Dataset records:
• • • • • • •
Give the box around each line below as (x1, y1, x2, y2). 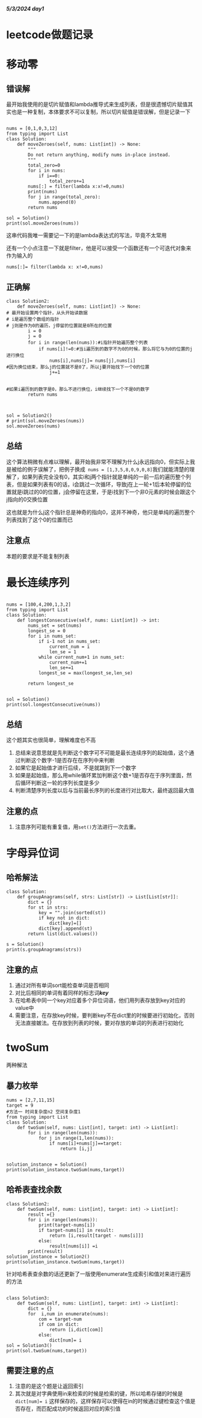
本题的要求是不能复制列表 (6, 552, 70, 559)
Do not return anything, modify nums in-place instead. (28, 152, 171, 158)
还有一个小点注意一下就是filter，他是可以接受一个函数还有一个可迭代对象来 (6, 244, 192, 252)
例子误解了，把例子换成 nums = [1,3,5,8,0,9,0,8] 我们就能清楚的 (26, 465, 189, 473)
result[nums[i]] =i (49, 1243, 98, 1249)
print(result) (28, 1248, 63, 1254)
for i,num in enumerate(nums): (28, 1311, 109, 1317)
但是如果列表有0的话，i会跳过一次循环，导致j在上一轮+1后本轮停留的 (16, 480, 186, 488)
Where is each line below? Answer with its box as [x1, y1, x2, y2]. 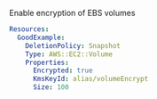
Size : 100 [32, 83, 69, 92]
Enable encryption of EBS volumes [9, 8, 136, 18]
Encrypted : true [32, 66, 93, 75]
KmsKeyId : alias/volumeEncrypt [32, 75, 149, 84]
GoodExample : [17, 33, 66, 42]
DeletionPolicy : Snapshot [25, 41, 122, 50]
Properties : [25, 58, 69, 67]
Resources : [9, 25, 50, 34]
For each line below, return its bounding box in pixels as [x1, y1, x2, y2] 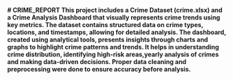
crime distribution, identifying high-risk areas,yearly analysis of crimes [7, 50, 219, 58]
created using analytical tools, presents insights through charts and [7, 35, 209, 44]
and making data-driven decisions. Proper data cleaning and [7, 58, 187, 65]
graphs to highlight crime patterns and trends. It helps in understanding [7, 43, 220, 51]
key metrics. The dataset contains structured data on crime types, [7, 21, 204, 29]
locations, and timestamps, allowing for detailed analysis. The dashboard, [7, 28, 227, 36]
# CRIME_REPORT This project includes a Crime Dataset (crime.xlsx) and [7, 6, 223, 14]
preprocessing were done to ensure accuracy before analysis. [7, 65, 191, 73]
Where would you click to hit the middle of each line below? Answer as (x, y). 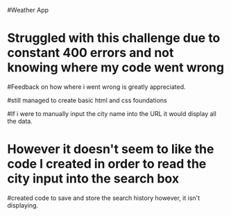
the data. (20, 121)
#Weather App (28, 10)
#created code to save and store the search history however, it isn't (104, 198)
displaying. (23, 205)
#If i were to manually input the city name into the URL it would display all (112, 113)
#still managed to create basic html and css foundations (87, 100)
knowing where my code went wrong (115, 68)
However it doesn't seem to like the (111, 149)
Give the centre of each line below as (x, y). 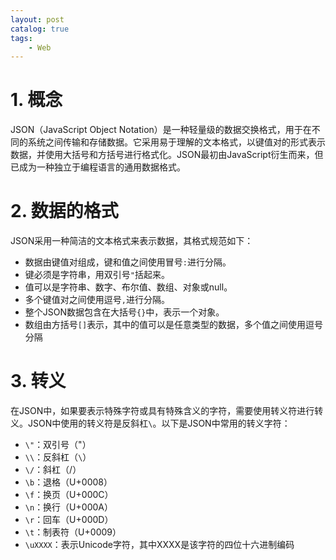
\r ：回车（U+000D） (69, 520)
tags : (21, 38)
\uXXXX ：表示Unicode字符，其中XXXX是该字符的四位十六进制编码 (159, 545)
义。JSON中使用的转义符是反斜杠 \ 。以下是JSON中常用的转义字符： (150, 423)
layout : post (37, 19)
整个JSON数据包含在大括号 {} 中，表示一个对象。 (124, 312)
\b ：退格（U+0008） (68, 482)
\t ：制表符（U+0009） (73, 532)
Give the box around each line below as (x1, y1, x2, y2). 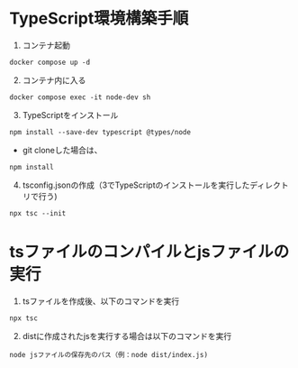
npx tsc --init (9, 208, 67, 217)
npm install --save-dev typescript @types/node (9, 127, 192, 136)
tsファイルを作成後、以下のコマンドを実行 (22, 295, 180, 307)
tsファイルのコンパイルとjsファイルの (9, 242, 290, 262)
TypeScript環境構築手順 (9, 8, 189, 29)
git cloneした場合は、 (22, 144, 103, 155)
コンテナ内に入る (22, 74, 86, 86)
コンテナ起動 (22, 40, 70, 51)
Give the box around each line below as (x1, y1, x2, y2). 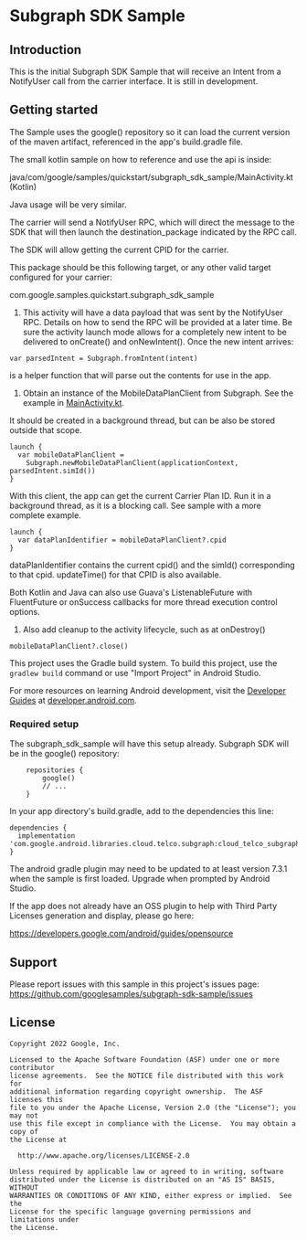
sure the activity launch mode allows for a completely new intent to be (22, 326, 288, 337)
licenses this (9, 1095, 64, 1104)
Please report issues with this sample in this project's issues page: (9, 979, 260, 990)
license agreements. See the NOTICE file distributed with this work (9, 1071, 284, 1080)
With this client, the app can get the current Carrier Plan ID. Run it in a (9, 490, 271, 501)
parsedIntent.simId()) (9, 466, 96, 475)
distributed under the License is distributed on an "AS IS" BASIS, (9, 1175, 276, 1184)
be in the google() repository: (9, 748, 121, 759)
• • • • • • •
◆ What you are asked to do: Reproduce exactly the line containing "With this client, the" and every line after it through the end of the records above, and nothing else.

◆ Task output:
With this client, the app can get the current Carrier Plan ID. Run it in a (9, 490, 271, 501)
parsedIntent.simId()) (9, 466, 96, 475)
distributed under the License is distributed on an "AS IS" BASIS, (9, 1175, 276, 1184)
be in the google() repository: (9, 748, 121, 759)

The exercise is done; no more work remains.